The following are the differences in this Fourth Edition:
- 1. For general requirements, the usage of a QR code from medical device registration certificate to indicate medical device registration number is encouraged.
- 2. Customers/users can access the medical device registration number, manufacturer/authorised representative data, and QR code display on the label.
- 3. The location of the translation information needs to be determined by a risk assessment exercise and submitted during registration.
- 4. Decommissioning or disposal information must be included on the label of a medical device.
- 5. MDA has introduced a new subsection that explains electronic labelling;
- a) Electronic IFU (E-IFU) is only applicable to medical devices intended for professional use.
- b) For home use devices, paper-form IFU is required, and electronic IFU is optional.
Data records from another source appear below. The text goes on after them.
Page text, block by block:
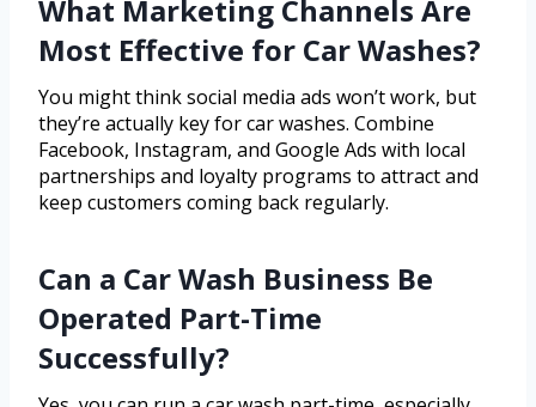
What Marketing Channels Are
Most Effective for Car Washes?
You might think social media ads won’t work, but
they’re actually key for car washes. Combine
Facebook, Instagram, and Google Ads with local
partnerships and loyalty programs to attract and
keep customers coming back regularly.
Can a Car Wash Business Be
Operated Part-Time
Successfully?
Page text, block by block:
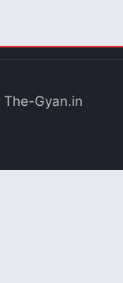
The-Gyan.in
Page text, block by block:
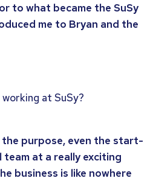
to what became the SuSy
me to Bryan and the
at SuSy?
purpose, even the start-
team at a really exciting
business is like nowhere
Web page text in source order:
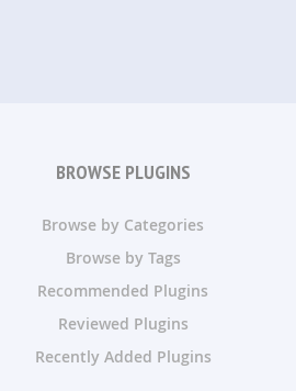
BROWSE PLUGINS
Browse by Categories
Browse by Tags
Recommended Plugins
Reviewed Plugins
Recently Added Plugins
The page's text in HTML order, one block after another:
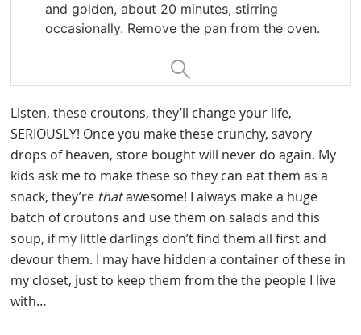
and golden, about 20 minutes, stirring
occasionally. Remove the pan from the oven.
Listen, these croutons, they’ll change your life,
SERIOUSLY! Once you make these crunchy, savory
drops of heaven, store bought will never do again. My
kids ask me to make these so they can eat them as a
snack, they’re thatawesome! I always make a huge
batch of croutons and use them on salads and this
soup, if my little darlings don’t find them all first and
devour them. I may have hidden a container of these in
my closet, just to keep them from the the people I live
with…
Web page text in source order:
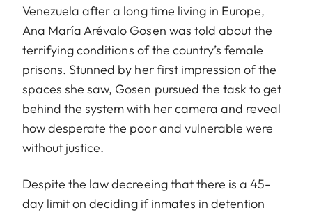
Venezuela after a long time living in Europe,
Ana María Arévalo Gosen was told about the
terrifying conditions of the country’s female
prisons. Stunned by her first impression of the
spaces she saw, Gosen pursued the task to get
behind the system with her camera and reveal
how desperate the poor and vulnerable were
without justice.
Despite the law decreeing that there is a 45-
day limit on deciding if inmates in detention
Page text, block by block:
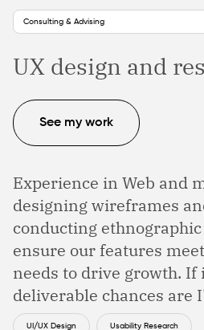
Consulting & Advising
UX design and
See my work
Experience in Web and
designing wireframes
conducting
ensure our features
needs to drive growth. If
deliverable chances are
UI/UX Design Usability Research
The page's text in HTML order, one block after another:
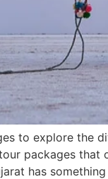
to explore the
packages that
has
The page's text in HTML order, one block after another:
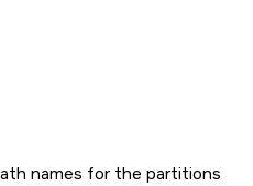
names for the partitions
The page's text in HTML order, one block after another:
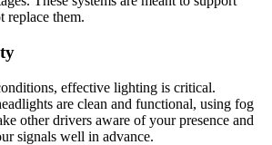
replace them.
effective lighting is critical.
are clean and functional, using fog
other drivers aware of your presence and
signals well in advance.
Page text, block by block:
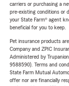
carriers or purchasing a
pre-existing conditions or
your State Farm® agent
beneficial for you to keep.
Pet insurance products
Company and ZPIC
Administered by
9588590). Terms and
State Farm Mutual
offer nor are financially
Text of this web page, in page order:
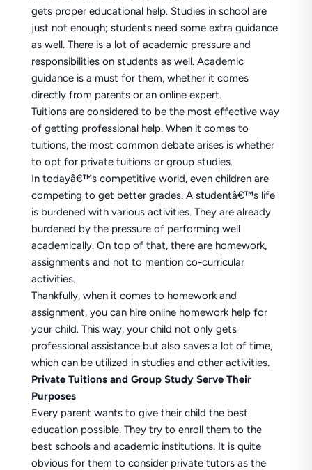
gets proper educational help. Studies in school are
just not enough; students need some extra guidance
as well. There is a lot of academic pressure and
responsibilities on students as well. Academic
guidance is a must for them, whether it comes
directly from parents or an online expert.
Tuitions are considered to be the most effective way
of getting professional help. When it comes to
tuitions, the most common debate arises is whether
to opt for private tuitions or group studies.
In todayâ€™s competitive world, even children are
competing to get better grades. A studentâ€™s life
is burdened with various activities. They are already
burdened by the pressure of performing well
academically. On top of that, there are homework,
assignments and not to mention co-curricular
activities.
Thankfully, when it comes to homework and
assignment, you can hire online homework help for
your child. This way, your child not only gets
professional assistance but also saves a lot of time,
which can be utilized in studies and other activities.
Private Tuitions and Group Study Serve Their
Purposes
Every parent wants to give their child the best
education possible. They try to enroll them to the
best schools and academic institutions. It is quite
obvious for them to consider private tutors as the
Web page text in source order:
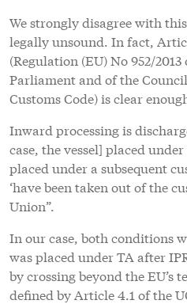
We strongly disagree with
legally unsound. In fact,
(Regulation (EU) No 952/
Parliament and of the
Customs Code) is clear
Inward processing is
case, the vessel] placed
placed under a subsequent
‘have been taken out of the
Union”.
In our case, both conditions
was placed under TA after
by crossing beyond the EU’s
defined by Article 4.1 of the
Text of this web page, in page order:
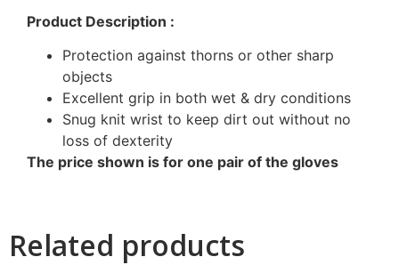
Product Description :
Protection against thorns or other sharp
objects
Excellent grip in both wet & dry conditions
Snug knit wrist to keep dirt out without no
loss of dexterity
The price shown is for one pair of the gloves
Related products
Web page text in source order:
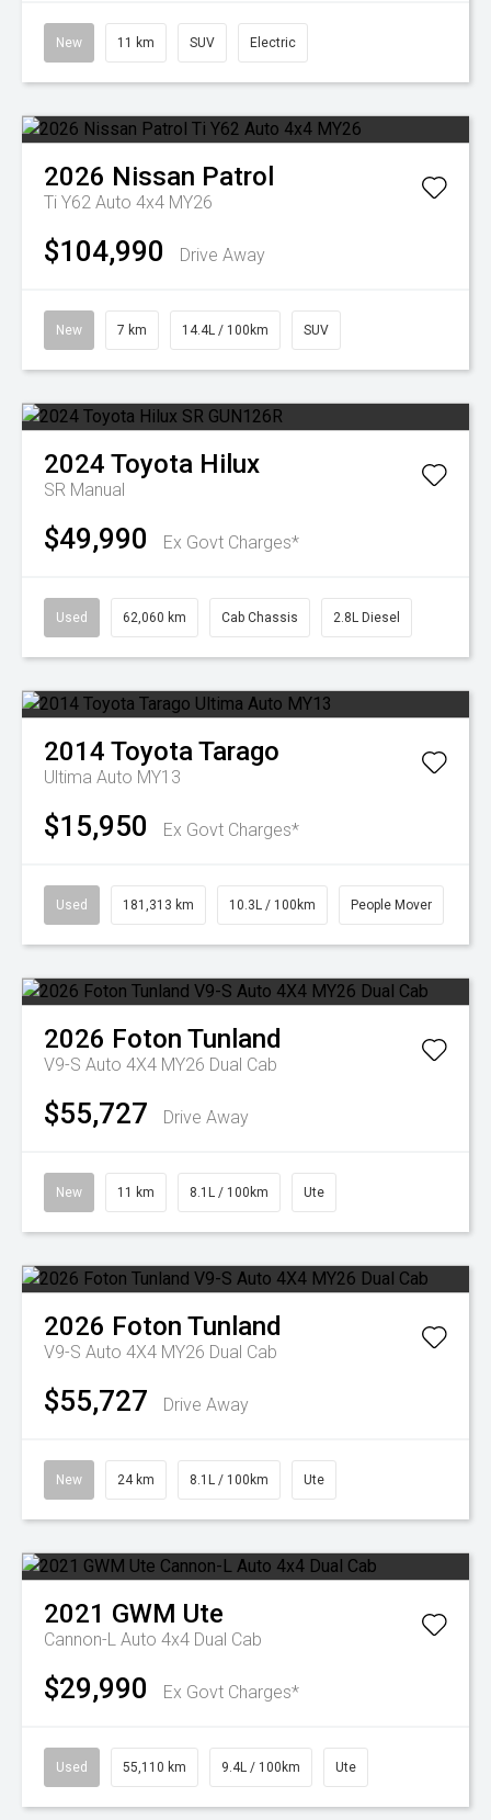
New 11 km SUV Electric
2026 Nissan Patrol
Ti Y62 Auto 4x4 MY26
$104,990 Drive Away
New 7 km 14.4L / 100km SUV
2024 Toyota Hilux
SR Manual
$49,990 Ex Govt Charges*
Used 62,060 km Cab Chassis 2.8L Diesel
2014 ToyotaTarago
Ultima Auto MY13
$15,950 Ex Govt Charges*
Used 181,313 km 10.3L / 100km People Mover
2026 Foton Tunland
V9-S Auto 4X4 MY26 Dual Cab
$55,727 Drive Away
New 11 km 8.1L / 100km Ute
2026 Foton Tunland
V9-S Auto 4X4 MY26 Dual Cab
$55,727 Drive Away
New 24 km 8.1L / 100km Ute
2021 GWM Ute
Cannon-L Auto 4x4 Dual Cab
$29,990 Ex Govt Charges*
Used 55,110 km 9.4L / 100km Ute
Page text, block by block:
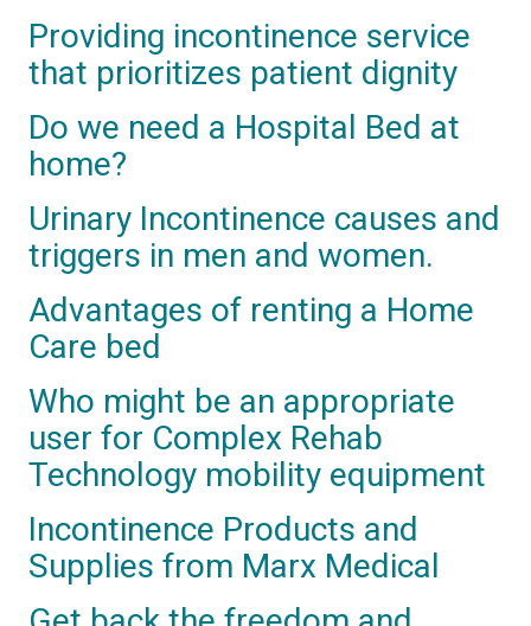
Providing incontinence service
that prioritizes patient dignity
Do we need a Hospital Bed at
home?
Urinary Incontinence causes and
triggers in men and women.
Advantages of renting a Home
Care bed
Who might be an appropriate
user for Complex Rehab
Technology mobility equipment
Incontinence Products and
Supplies from Marx Medical
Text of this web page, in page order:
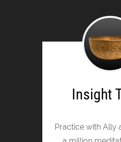
Insight
Practice with Ally
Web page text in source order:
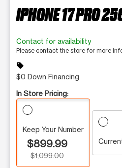
IPHONE 17 PRO
Contact for availability
Please contact the store for more
sell
$0 Down Financing
In Store Pricing:
Keep Your Number
$899.99
$1,099.00
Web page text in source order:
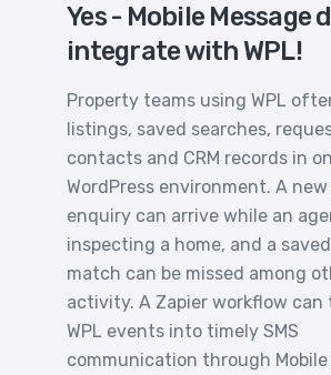
Yes - Mobile Message
integrate with WPL!
Property teams using WPL
listings, saved searches,
contacts and CRM records in
WordPress environment. A
enquiry can arrive while an
inspecting a home, and a
match can be missed among
activity. A Zapier workflow
WPL events into timely SMS
communication through Mobile

However, the manufacturer/AR shall ensure that the electronic label and the printed IFU approved in product registration are similar.
- 6. The usage of the MDA logo and “Medical Device Authority (MDA)” and/or Ministry of Health Malaysia” are prohibited in all labelling.
Below are the conditions for a medical device that needs to have specific contents of labelling:
- a) Purpose of demo:
- Please refer to the guidance document (MDA/GD/0018) on Import and/or supply of unregistered medical devices for the purpose of demonstration for marketing or education.
- b) For the purpose of clinical research:
- Please refer to the guidance document (MDA/GD/0016) on Notification of Exemption from Registration of Medical Devices for The Purpose of Clinical Research or Performance Evaluation.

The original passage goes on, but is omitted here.